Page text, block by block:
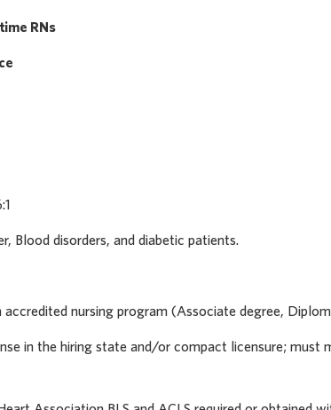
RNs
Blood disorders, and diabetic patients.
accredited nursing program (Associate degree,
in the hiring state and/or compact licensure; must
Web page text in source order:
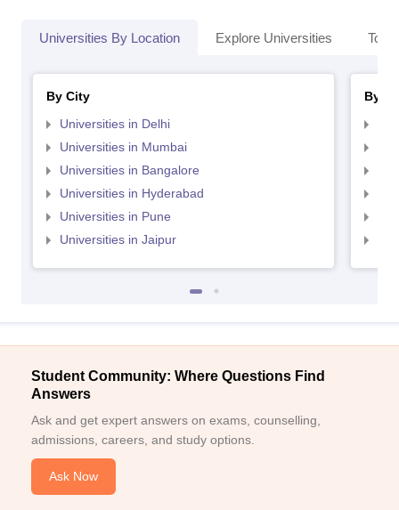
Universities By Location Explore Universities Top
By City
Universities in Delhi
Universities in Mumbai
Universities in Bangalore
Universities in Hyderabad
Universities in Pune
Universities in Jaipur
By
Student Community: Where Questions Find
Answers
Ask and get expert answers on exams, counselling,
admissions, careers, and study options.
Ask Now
┄┄┄┄┄┄┄┄┄┄┄┄┄┄┄┄┄┄┄┄
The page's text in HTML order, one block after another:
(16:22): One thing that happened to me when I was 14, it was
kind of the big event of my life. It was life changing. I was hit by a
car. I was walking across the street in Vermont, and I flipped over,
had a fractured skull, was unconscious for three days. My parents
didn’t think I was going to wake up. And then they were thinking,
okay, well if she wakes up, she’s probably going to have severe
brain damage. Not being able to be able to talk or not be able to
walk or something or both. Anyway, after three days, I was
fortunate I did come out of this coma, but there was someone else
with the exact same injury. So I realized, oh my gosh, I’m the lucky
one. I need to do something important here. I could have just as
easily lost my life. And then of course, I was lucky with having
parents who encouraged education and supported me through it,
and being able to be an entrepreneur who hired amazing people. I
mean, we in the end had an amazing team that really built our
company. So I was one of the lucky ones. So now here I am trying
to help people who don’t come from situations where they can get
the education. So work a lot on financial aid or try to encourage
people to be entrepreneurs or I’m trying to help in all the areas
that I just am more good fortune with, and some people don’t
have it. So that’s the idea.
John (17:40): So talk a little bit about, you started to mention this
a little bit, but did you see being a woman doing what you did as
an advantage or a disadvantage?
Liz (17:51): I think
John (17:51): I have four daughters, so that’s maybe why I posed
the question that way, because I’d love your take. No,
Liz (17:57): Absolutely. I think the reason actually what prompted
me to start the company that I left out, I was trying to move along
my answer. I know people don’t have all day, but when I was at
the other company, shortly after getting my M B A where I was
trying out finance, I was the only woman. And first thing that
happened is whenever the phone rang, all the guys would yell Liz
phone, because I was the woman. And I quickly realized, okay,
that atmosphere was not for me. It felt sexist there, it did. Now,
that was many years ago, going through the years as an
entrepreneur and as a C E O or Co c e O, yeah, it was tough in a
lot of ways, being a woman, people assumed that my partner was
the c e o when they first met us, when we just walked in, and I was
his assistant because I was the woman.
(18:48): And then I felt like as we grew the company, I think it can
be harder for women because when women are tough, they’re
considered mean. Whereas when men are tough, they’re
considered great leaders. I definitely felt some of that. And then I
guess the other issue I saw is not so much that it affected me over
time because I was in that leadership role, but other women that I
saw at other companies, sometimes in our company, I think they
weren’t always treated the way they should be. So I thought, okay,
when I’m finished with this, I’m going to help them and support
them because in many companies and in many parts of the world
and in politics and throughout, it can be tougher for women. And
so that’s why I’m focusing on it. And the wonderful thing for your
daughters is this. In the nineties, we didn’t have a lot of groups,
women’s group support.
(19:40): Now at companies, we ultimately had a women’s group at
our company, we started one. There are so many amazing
┄┄┄┄┄┄┄┄┄┄┄┄┄┄┄┄┄┄┄┄
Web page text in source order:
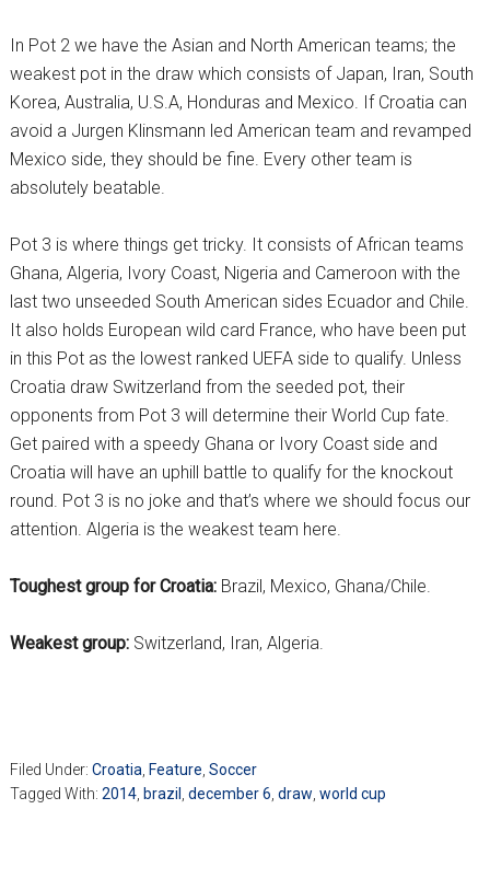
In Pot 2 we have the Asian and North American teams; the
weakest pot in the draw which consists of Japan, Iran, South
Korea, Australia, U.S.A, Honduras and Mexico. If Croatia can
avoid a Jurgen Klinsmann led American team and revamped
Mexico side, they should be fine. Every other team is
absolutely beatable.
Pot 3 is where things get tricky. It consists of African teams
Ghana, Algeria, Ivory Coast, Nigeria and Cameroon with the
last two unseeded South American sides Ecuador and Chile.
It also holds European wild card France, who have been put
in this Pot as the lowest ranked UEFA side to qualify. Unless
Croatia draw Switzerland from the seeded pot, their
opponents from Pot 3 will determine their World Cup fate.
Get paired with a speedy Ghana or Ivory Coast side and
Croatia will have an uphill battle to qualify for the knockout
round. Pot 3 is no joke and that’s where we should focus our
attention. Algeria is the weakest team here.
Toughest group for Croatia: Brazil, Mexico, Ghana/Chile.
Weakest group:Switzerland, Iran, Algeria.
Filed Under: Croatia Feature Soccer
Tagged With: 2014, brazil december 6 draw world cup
┄┄┄┄┄┄┄┄┄┄┄┄┄┄┄┄┄┄┄┄
Starting at the line above that contains "car. I was walking", write out each line exactly until the line that contains "parents who encouraged" has been written, and stop there.

car. I was walking across the street in Vermont, and I flipped over,
had a fractured skull, was unconscious for three days. My parents
didn’t think I was going to wake up. And then they were thinking,
okay, well if she wakes up, she’s probably going to have severe
brain damage. Not being able to be able to talk or not be able to
walk or something or both. Anyway, after three days, I was
fortunate I did come out of this coma, but there was someone else
with the exact same injury. So I realized, oh my gosh, I’m the lucky
one. I need to do something important here. I could have just as
easily lost my life. And then of course, I was lucky with having
parents who encouraged education and supported me through it,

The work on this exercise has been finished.